Asteroseismic modelling of the solar-like star $\beta$ Hydri

TL;DR

This study models the subgiant star $eta$ Hydri using seismic data, computing stellar evolutionary tracks and oscillation frequencies, and applying empirical surface corrections to match observed frequencies.

Contribution

It provides a detailed asteroseismic model of $eta$ Hydri, incorporating helium diffusion effects and surface correction methods, improving frequency fit accuracy.

Findings

Good fit for $l$=0 and $l$=2 frequencies after correction.

Strong agreement for $l$=1 mode frequencies.

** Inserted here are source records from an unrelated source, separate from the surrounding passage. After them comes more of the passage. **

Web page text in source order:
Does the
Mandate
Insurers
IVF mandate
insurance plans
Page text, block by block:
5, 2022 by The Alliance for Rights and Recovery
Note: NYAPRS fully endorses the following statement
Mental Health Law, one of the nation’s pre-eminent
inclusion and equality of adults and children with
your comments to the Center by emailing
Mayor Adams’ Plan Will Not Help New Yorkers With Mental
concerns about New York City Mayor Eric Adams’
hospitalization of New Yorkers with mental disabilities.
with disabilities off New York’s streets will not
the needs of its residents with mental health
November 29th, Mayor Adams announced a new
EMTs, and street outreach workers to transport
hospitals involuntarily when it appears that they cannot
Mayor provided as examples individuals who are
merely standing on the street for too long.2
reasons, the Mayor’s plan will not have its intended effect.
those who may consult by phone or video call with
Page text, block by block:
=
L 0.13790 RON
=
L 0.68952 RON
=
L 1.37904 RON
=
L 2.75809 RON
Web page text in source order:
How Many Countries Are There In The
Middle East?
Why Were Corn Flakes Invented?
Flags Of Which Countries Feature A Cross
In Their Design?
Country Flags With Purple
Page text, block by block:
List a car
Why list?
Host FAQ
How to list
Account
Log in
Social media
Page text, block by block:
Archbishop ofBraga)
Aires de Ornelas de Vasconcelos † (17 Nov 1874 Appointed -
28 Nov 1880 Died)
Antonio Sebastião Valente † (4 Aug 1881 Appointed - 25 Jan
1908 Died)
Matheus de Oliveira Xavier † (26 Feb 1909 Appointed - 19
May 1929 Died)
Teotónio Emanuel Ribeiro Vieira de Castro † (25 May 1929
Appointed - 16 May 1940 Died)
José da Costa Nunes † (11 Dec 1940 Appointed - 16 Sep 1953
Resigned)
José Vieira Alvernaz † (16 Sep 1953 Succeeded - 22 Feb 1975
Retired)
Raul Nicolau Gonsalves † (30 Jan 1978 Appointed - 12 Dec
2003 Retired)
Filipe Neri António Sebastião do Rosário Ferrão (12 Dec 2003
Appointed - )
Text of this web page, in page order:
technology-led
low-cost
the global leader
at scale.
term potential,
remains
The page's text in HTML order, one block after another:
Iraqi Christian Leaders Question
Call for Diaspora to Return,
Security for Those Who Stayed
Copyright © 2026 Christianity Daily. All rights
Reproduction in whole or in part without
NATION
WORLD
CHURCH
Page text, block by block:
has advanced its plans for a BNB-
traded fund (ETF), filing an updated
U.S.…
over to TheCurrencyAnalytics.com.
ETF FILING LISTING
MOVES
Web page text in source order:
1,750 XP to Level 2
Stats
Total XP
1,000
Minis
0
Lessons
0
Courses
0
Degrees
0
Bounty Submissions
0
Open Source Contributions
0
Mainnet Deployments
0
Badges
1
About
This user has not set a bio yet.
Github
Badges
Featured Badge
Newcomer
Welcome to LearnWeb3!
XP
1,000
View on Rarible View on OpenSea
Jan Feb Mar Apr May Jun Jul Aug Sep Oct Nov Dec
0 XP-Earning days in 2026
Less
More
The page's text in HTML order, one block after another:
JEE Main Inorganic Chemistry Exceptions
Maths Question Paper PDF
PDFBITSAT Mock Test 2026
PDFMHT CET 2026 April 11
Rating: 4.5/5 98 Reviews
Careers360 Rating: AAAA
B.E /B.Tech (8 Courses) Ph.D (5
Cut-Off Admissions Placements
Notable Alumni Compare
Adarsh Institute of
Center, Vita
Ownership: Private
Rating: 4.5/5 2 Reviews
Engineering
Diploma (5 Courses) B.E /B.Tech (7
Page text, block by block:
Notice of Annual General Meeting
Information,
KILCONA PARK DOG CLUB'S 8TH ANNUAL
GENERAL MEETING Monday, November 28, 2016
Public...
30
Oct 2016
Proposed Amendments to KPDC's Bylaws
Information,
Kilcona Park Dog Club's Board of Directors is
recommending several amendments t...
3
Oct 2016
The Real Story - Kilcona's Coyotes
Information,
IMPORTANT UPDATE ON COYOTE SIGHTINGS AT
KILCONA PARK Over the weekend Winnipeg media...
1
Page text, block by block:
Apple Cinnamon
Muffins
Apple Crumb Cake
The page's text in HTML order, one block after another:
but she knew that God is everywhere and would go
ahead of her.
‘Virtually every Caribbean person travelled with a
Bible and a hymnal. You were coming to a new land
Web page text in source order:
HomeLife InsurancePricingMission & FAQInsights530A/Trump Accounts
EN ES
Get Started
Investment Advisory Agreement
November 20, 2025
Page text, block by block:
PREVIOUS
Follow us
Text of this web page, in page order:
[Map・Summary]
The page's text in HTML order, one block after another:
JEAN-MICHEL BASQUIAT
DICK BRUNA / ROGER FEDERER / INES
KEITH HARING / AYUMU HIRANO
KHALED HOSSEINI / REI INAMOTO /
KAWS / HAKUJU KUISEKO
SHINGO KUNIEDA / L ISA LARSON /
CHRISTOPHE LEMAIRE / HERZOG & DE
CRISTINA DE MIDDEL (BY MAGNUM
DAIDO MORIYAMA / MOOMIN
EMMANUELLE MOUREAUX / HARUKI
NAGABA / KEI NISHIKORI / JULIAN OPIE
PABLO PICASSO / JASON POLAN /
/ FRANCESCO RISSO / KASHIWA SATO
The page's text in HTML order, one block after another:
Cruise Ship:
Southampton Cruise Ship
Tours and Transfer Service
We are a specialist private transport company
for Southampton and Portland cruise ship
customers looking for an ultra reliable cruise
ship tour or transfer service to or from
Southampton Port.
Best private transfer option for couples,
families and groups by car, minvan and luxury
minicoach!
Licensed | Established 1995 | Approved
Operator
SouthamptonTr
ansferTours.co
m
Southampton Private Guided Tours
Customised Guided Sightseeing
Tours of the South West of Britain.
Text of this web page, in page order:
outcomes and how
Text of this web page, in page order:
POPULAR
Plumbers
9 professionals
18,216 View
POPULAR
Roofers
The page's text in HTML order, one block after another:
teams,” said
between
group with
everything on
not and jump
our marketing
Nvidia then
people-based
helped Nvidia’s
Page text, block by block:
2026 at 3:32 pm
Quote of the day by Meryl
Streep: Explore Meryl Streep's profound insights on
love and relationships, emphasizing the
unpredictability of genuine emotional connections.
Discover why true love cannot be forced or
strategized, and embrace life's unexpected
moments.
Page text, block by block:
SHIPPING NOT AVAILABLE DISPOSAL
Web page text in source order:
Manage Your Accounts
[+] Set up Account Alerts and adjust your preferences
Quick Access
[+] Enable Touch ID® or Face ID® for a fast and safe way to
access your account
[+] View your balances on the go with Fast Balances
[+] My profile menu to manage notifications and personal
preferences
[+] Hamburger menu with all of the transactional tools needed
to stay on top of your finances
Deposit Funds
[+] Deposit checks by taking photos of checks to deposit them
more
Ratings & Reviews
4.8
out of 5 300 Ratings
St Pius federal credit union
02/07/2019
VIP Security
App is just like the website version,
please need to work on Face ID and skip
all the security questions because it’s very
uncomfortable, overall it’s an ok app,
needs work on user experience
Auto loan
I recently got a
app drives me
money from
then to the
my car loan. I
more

Room for improvement in fitting mixed modes.

Abstract

We present the results of modelling the subgiant star $\beta$ Hydri using the seismic observational constraints. We have computed several grids of stellar evolutionary tracks using Aarhus STellar Evolution Code (ASTEC, Christensen-Dalsgaard, 2008a), with and without helium diffusion and settling. For those models on each track that are located at the observationally determined position of $\beta$ Hydri in the HR diagram, we have calculated the oscillation frequencies using Aarhus adiabatic pulsation package (ADIPLS, Christensen-Dalsgaard, 2008b). Applying the near-surface corrections to the calculated frequencies using the empirical law presented by Kjeldsen et al. (2008), we have compared the corrected model frequencies with the observed frequencies of the star. We show that after correcting the frequencies for the near-surface effects, we have a fairly good fit for both $l$=0 and $l$=2 frequencies. We also have good agreement between the observed and calculated $l$=1 mode frequencies although there is room for improvement in order to fit all the observed mixed modes simultaneously.